Fig. 1 — Receiver operating characteristic (ROC) analysis of visual assessment, SUVmax, longest diameter, and HUmax in determining malignancy. a Visual assessment with cutoff value >1 revealed sensitivity, specificity, PPV, NPV, and accuracy of 80.8 %, 66.7 %, 75.0 %, 73.7 %, and 74.5 % respectively (AUC 0.734). b SUVmax analysis revealed the optimal cutoff of >5.96 with sensitivity, specificity, PPV, NPV, and accuracy of 84.6 %, 76.2 %, 81.5 %, 80.0 %, and 80.9 % respectively (AUC 0.857). Comparison graphs showed the distribution of SUVmax in malignant and benign LNs (*right*). c Longest diameter analysis revealed the optimal cutoff of >1.5 cm with sensitivity, specificity, PPV, NPV, and accuracy of 69.2 %, 83.3 %, 83.7 %, 68.6 %, and 75.5 % respectively (AUC 0.851). Comparison graphs showed the distribution of longest diameter in malignant and benign LNs (*right*). d HUmax analysis revealed the optimal cutoff of ≤136 with sensitivity, specificity, PPV, NPV, and accuracy of 82.7 %, 45.2 %, 65.1 %, 67.8 %, and 66.0 % respectively (AUC 0.661). Comparison graphs showed the distribution of HUmax in malignant and benign LNs (*right*)

Diagnostic Performance of SUVmax

SUVmax was significantly higher in metastatic LNs (9.79 ± 4.51; range 1.98–21.79) than benign LNs (4.96 ± 2.08; range 2.20–11.22; P < 0.0001). Using SUVmax of 2.5 as cutoff value as the common value used, there were 51 true-positives (TPs) results, 2 true-negatives (TNs), 40 false-positives (FPs), and 1 false-negative (FN) (Table 3) yielding sensitivity, specificity, PPV, NPV, and accuracy of 98.1 %, 4.8 %, 56.0 %, 66.7 %, and 57.0 % respectively. ROC analysis of this study revealed the optimal cutoff of >5.96 with sensitivity, specificity, PPV, NPV, and accuracy of 84.6 %, 76.2 %, 81.5 %, 80.0 %, and 80.9 % respectively (AUC 0.857, Fig. 1b).

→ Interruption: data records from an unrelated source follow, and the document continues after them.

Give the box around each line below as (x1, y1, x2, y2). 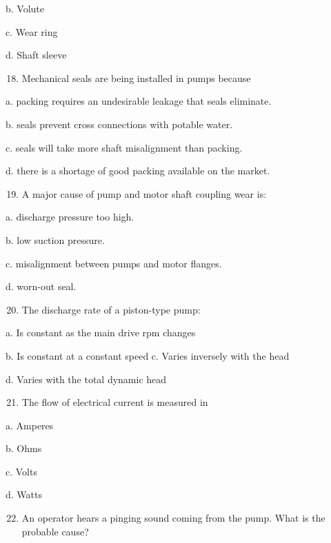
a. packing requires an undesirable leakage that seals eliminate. (6, 94, 272, 108)
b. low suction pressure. (6, 232, 105, 247)
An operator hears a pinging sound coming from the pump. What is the (21, 511, 325, 525)
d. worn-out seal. (6, 279, 77, 294)
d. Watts (6, 487, 42, 502)
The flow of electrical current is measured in (21, 395, 208, 409)
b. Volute (6, 1, 45, 15)
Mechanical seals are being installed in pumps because (21, 70, 251, 85)

Diagnostic Performance of Longest Diameter of LNs

Diameter of LN is well known to have relation with the probability of malignancy. The mean diameter of metastatic LNs (1.83 ± 0.45, range 0.8–2.7 cm) was significantly longer than benign LNs (1.25 ± 0.32, range 0.6–1.9; P < 0.0001). The common value of the diameter used in determining malignant LNs is >1.0 cm. Using that criterion, there were 51 TPs, 8 TNs, 34 FPs, and 1 FN result (Table 3), yielding sensitivity, specificity, PPV, NPV, and accuracy of 98.1 %, 19.1 %, 60.0 %, 88.9 %, and 62.8 % respectively. The ROC analysis of this study revealed an optimal cutoff of >1.5 cm for sensitivity, specificity, PPV, NPV, and accuracy of 69.2 %, 83.3 %, 83.7 %, 68.6 %, and 75.5 % respectively (AUC 0.851, Fig. 1c).

Diagnostic Performance of HUmax

The mean value of HUmax in metastatic LNs was 119.0 ± 27.9 (range 48–202) which was also significantly lower than benign LNs (201.5 ± 259.6, range 78–1,667; P = 0.0249). Using HUmax ≤120 as cutoff value, there were 28 TPs, 29 TNs, 13 FPs, and 24 FN results (Table 3) yielding sensitivity, specificity, PPV, NPV, and accuracy of 53.9 %, 69.1 %, 68.3 %, 54.7 %, and 60.6 % respectively. From ROC analysis of this study, it was found out that the optimum cutoff value was ≤136 with sensitivity, specificity, PPV, NPV, and accuracy of 82.7 %, 45.2 %, 65.1 %, 67.8 %, and 66.0 % respectively (AUC 0.661, Fig. 1d).

Heterogeneity of LN on FDG PET

Metastastic LNs tend to have a higher CV compared with inflammatory LNs (P < 0.0001). The mean CV of metastatic LNs was 0.30 ± 0.08 (range 0.08–0.55), while inflammatory LNs was 0.17 ± 0.06 (range 0.07–0.32). On ROC analysis, the AUC was 0.901, and the cutoff value was >0.20 with 46 TPs, 32 TNs, 10 FPs, and 6 FNs results yielding sensitivity, specificity, PPV, NPV, and accuracy of 88.5 %, 76.2 %, 82.2 %, 84.3 %, and 83.0 % respectively (Table 3 and Fig 2).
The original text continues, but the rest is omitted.